Thanks, David, for your research and testing, and clear reporting of the results.

(From the website:
David Field on Oct 11th, 2009 at 2:04 pm
Some of the front load machines have aluminium (Al) spiders connecting the spin drum to the drive pulley.
Aluminium is corroded by, amongst other things, sodium hypochlorite (NaOCl) otherwise known as ‘bleach’, Sodium carbonate, Sodium percarbonate, (these later two I found listed on the contents of a popular laundry aid), sodium Hydroxide (NaOH) (this one is sometimes used as a stabiliser in ‘bleach’ but I did not find it listed on the two containers of ‘bleach’ I found in our house).

To demonstrate what ‘bleach’ can do to aluminium just find a piece of scrap aluminium, without any coating, or remove the coating and let it sit in air for a couple of days to develop the naturally occurring oxide coating, then put one drop of ‘bleach’, straight from the bottle, onto the aluminium and leave it overnight. The following morning you should have a nice little pile of corrosion products on your aluminium. This is what can happen to aluminium components in your washer, albeit at a much slower rate because the ‘bleach’ is diluted.

To check if any of your laundry products are harmful to aluminium perform an Internet search for the material safety data sheet for the chemical concerned (e.g. Sodium Hydroxide Material Safety data Sheet).

I know these spiders are fitted to some ‘Kenmore’ (manufactured by Frigidaire) machines, some Frigidaire machines sold under their own name, and some GE machines. Very likely there are many others. Additionally any aluminium component in the water area is susceptible to corrosion.

This information has been passed to Sears and Frigidaire.
Sears advise that the information ‘will be passed to the appropriate departments’ but have refused to pass any further information on to us.
Frigidaire have assured us that they use only the best quality materials and that they will pass on the information to their design engineers, the very people who would have specified aluminium in the first place. Hardly re-assuring.

My wife and I have two Sears ‘Kenmore’ washing machines built by Frigidaire.
I recently had to tear down the old one (8 years old) because of bearing failure. Nothing to fantastic there, those bearings take one heck of a pounding. In addition to the failed bearings and failed ‘spider shaft’ seal, likely caused by the bearing failure, the brass sleeve on which the lips of the seal run was scored, by the spring in the seal, rendering it unserviceable.
What I also found on dismantling the machine was a build up of a deposit, resembling powdered detergent that had got damp and ‘clumped’ adhering, quite strongly, to the spider (a shaft [of steel], and aluminium hub with three spokes) which attaches to the stainless steel inner drum and the driving pulley. This ‘deposit’ would not flush away, as powdered detergent, being soluble in water, would have. I took my pressure washer to ours but still did not get it completely clean. Whereupon I discovered that the aluminium portion of the spider was quite heavily corroded towards the centre with almost no corrosion towards the outer third of the spokes.

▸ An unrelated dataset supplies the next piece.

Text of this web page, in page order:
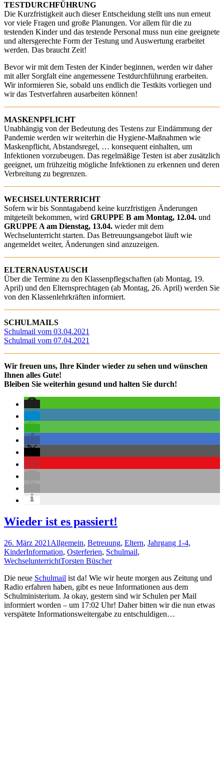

At first I thought this was galvanic corrosion caused by the steel of the shaft and the aluminium of the hub. There is quite an informative paper on Galvanic Corrosion, use ‘Yahoo’ and search for ‘UN1001 Reactor Chemistry and Corrosion’ and open the link that gives ‘un1001_Galvanic Corrosion’, the authors are Lister and Cook. The ‘deposit’ though had me puzzled until I researched corrosion of aluminium and discovered that it is normally corroded when immersed in an aqueous solution with a pH value below about 4.0 or above about 8.0 (nitric acid is apparently an exception). Common household bleach (sodium hypochlorite NaOCl) is a strong alkali. I placed a drop of bleach, straight from the bottle, on an undamaged section of a spoke from my spider and a drop of vinegar (acid), which my wife favours, on another arm and left them overnight. The following morning there was nothing left of the vinegar and no signs of damage to the spider. Where the bleach had been was a small pile of a whitish powder, which resembled the ‘deposit’ and was also, for the portion immediately adjacent to the spider, quite difficult to remove.

Numerous detergents are alkaline, they have to be or they would not work, also alkaline are numerous other laundry aids. Reference to the ‘contents’ labels on the containers and the Material Safety Data Sheets (MSDS) on the Internet will give more insight. In addition to ‘bleach’ I have found sodium carbonate and sodium percarbonate in laundry products in our house. Sodium hydroxide, which is sometimes used to stabilize ‘bleach’, is also strongly alkaline, and corrosive to aluminium, it was not listed however on the two ‘brands’ of bleach I found in our house.

For some time prior to the bearing failure my wife had been complaining of a ‘moldy mildewey smell’ coming from the washer and leaving an odour on our laundry, particularly the towels. After I rebuilt the washer, new drum and spider, they are not available separately, together with new bearings and seal, it ran a lot quieter, no surprise, but here is the kicker, according to my wife ‘no smell’. Conclusion, the only thing different is no ‘deposit’. Now does the ‘deposit’ itself cause the ‘smell’ or does it collect undesirable compounds that cause the offensive aromas? I don’t know but it is certainly ‘food for thought’ particularly when I found two references on the Internet to people stripping their washers down and getting ride of ‘deposits’ which cured their ‘smell’. The odours, I fear, will return unless the owners alter their laundry habits.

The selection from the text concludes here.